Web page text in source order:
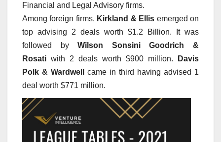
Financial and Legal Advisory firms.
Among foreign firms, Kirkland & Ellis emerged on
top advising 2 deals worth $1.2 Billion. It was
followed by
Wilson Sonsini Goodrich &
Rosati with 2 deals worth $900 million.
Davis
Polk & Wardwell came in third having advised 1
deal worth $771 million.
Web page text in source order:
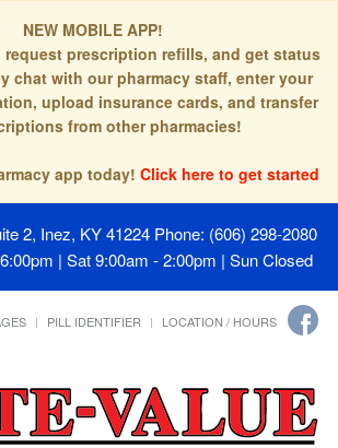
NEW MOBILE APP!
request prescription refills, and get status
chat with our pharmacy staff, enter your
upload insurance cards, and transfer
from other pharmacies!
app today! Click here to get started
2, Inez, KY 41224 Phone: (606) 298-2080
| Sat 9:00am - 2:00pm | Sun Closed
PILL IDENTIFIER LOCATION / HOURS
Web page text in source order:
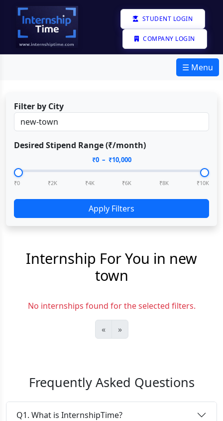
STUDENT LOGIN
COMPANY LOGIN
☰ Menu
Filter by City
Desired Stipend Range (₹/month)
₹0– ₹10,000
₹0 ₹2K ₹4K ₹6K ₹8K ₹10K
Apply Filters
Internship For You in new
town
No internships found for the selected filters.
« »
Frequently Asked Questions
Q1. What is InternshipTime?

# # #

#### PROBLEM STATEMENT:
Leaving out the pictures, restate word for word the lines above from the one containing "2, Inez, KY 41224 Phone: (606) 298-2080" through the end of the records, both ends included.

#### FINISHED EXERCISE:
2, Inez, KY 41224 Phone: (606) 298-2080
| Sat 9:00am - 2:00pm | Sun Closed
PILL IDENTIFIER LOCATION / HOURS
Web page text in source order:
STUDENT LOGIN
COMPANY LOGIN
☰ Menu
Filter by City
Desired Stipend Range (₹/month)
₹0– ₹10,000
₹0 ₹2K ₹4K ₹6K ₹8K ₹10K
Apply Filters
Internship For You in new
town
No internships found for the selected filters.
« »
Frequently Asked Questions
Q1. What is InternshipTime?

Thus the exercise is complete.